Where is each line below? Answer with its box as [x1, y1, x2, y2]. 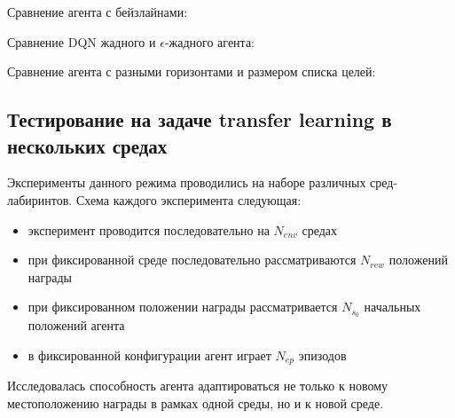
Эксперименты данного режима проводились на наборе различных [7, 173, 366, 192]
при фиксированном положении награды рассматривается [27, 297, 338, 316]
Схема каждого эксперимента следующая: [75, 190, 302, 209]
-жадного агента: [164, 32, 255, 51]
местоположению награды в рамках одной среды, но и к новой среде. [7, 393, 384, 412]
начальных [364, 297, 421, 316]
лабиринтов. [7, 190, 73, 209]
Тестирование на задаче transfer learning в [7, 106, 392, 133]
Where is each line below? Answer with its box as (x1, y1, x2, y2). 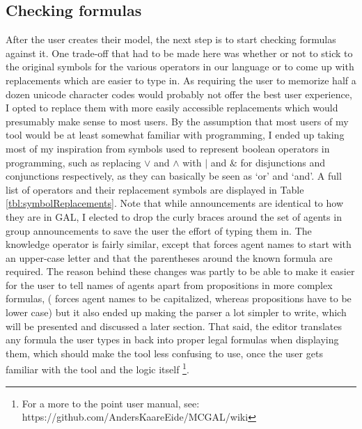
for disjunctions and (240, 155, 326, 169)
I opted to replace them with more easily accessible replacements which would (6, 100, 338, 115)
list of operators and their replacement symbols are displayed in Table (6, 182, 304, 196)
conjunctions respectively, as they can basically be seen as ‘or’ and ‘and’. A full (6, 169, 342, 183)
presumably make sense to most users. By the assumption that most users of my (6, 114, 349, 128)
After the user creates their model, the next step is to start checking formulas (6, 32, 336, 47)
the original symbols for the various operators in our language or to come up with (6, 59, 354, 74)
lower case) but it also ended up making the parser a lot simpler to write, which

# # # # # # #

### Description of the task
Reproduce everything above exactly, images excluded.

### Response area
Where is each line below? Answer with its box as [x1, y1, x2, y2]. 
Эксперименты данного режима проводились на наборе различных [7, 173, 366, 192]
при фиксированном положении награды рассматривается [27, 297, 338, 316]
Схема каждого эксперимента следующая: [75, 190, 302, 209]
-жадного агента: [164, 32, 255, 51]
местоположению награды в рамках одной среды, но и к новой среде. [7, 393, 384, 412]
начальных [364, 297, 421, 316]
лабиринтов. [7, 190, 73, 209]
Тестирование на задаче transfer learning в [7, 106, 392, 133]
Where is each line below? Answer with its box as (x1, y1, x2, y2). 
for disjunctions and (240, 155, 326, 169)
I opted to replace them with more easily accessible replacements which would (6, 100, 338, 115)
list of operators and their replacement symbols are displayed in Table (6, 182, 304, 196)
conjunctions respectively, as they can basically be seen as ‘or’ and ‘and’. A full (6, 169, 342, 183)
presumably make sense to most users. By the assumption that most users of my (6, 114, 349, 128)
After the user creates their model, the next step is to start checking formulas (6, 32, 336, 47)
the original symbols for the various operators in our language or to come up with (6, 59, 354, 74)
lower case) but it also ended up making the parser a lot simpler to write, which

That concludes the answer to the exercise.